**WHAT IS BEING ASKED:** Return the data exactly, without pictures.

(Stored data entries)
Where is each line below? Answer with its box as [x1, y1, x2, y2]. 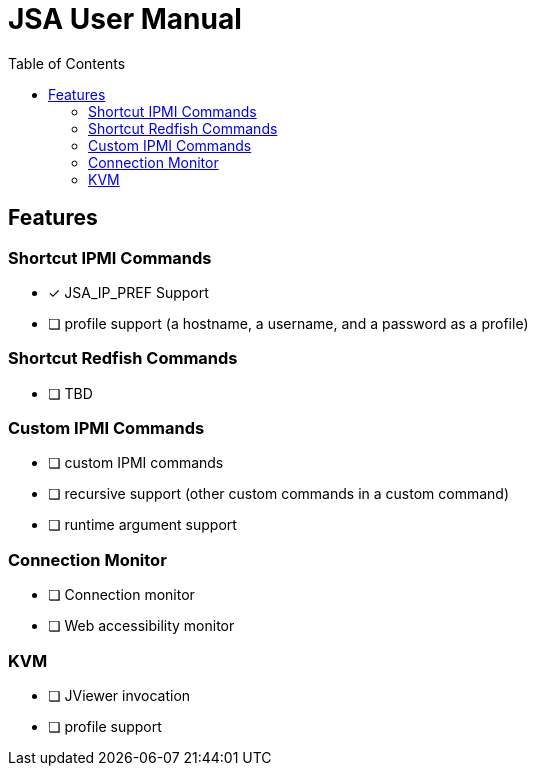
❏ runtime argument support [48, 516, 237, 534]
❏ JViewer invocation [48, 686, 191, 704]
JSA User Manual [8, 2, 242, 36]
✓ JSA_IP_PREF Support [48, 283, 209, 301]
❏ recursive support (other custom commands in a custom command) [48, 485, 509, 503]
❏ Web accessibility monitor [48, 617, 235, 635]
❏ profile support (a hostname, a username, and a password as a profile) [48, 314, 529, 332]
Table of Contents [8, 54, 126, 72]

**TASK OUTPUT:**
Where is each line below? Answer with its box as [x1, y1, x2, y2]. 
❏ runtime argument support [48, 516, 237, 534]
❏ JViewer invocation [48, 686, 191, 704]
JSA User Manual [8, 2, 242, 36]
✓ JSA_IP_PREF Support [48, 283, 209, 301]
❏ recursive support (other custom commands in a custom command) [48, 485, 509, 503]
❏ Web accessibility monitor [48, 617, 235, 635]
❏ profile support (a hostname, a username, and a password as a profile) [48, 314, 529, 332]
Table of Contents [8, 54, 126, 72]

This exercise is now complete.